◆ What you should do: Look through the lines below and extract each one that contains "from".

Saved data entries
◇ ◇ ◇
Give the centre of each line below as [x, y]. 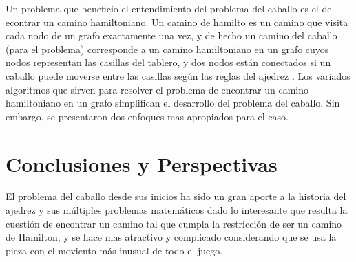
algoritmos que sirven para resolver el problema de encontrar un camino [157, 89]
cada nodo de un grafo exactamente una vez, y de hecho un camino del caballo [171, 35]
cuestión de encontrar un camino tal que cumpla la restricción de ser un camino [174, 223]
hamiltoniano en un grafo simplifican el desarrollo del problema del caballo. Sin [173, 103]
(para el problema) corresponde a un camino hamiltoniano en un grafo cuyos [167, 48]
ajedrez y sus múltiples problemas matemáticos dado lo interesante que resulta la [177, 210]
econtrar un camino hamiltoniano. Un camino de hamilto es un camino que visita [177, 22]
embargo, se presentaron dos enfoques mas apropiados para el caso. [147, 116]
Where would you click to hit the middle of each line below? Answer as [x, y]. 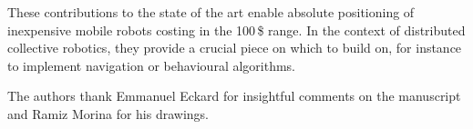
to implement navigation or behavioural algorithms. [152, 65]
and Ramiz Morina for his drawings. [108, 113]
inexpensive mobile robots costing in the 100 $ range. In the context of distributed [236, 30]
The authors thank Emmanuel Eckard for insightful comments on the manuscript [234, 96]
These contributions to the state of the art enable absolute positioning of [211, 12]
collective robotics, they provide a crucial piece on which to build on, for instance [235, 48]
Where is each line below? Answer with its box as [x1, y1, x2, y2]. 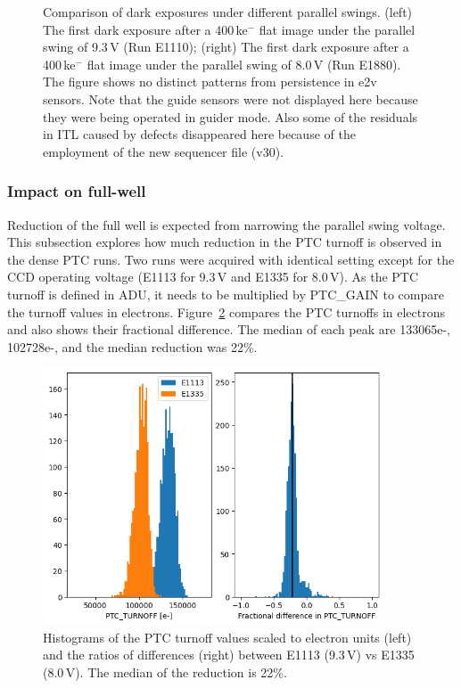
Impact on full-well [7, 180, 146, 202]
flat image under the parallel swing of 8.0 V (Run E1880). [86, 54, 401, 73]
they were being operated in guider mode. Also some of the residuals [43, 107, 418, 126]
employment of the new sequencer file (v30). [43, 142, 284, 160]
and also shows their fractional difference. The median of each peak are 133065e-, [7, 320, 450, 339]
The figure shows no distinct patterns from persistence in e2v [43, 72, 377, 91]
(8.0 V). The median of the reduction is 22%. [43, 662, 287, 681]
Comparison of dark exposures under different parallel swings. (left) [43, 3, 413, 20]
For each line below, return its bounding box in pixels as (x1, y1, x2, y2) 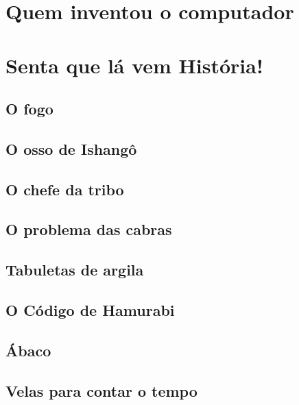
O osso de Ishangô (5, 138, 137, 159)
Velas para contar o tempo (5, 380, 198, 401)
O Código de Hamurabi (5, 299, 175, 321)
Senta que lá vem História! (5, 51, 263, 79)
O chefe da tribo (5, 178, 124, 199)
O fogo (5, 98, 53, 119)
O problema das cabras (5, 219, 172, 240)
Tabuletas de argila (5, 259, 144, 280)
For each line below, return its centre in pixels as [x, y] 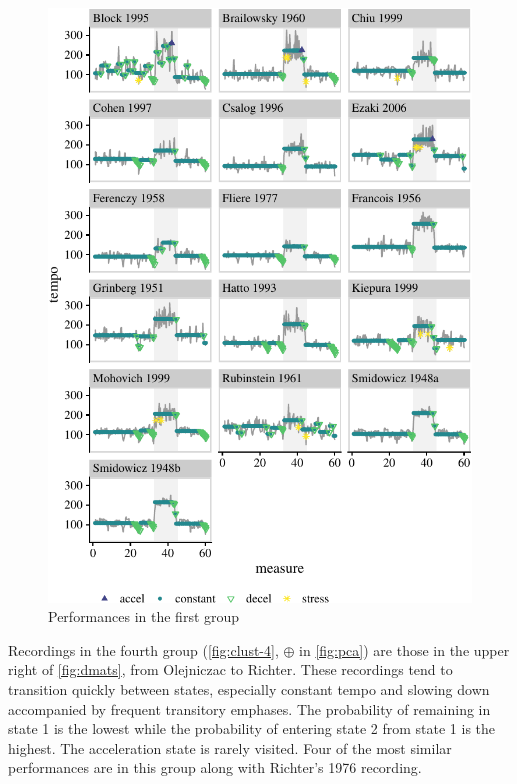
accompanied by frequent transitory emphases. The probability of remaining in [249, 708]
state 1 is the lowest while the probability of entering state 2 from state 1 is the [252, 728]
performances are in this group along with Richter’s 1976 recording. [215, 767]
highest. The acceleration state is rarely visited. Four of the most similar [230, 747]
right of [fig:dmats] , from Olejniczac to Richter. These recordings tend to [230, 669]
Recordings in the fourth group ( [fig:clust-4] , [143, 649]
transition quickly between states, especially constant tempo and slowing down [249, 689]
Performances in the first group [144, 616]
◇ ◇ ◇
◆ Solution to the problem:
The figure shows no distinct patterns from persistence in e2v [43, 72, 377, 91]
state 1 is the lowest while the probability of entering state 2 from state 1 is the [252, 728]
right of [fig:dmats] , from Olejniczac to Richter. These recordings tend to [230, 669]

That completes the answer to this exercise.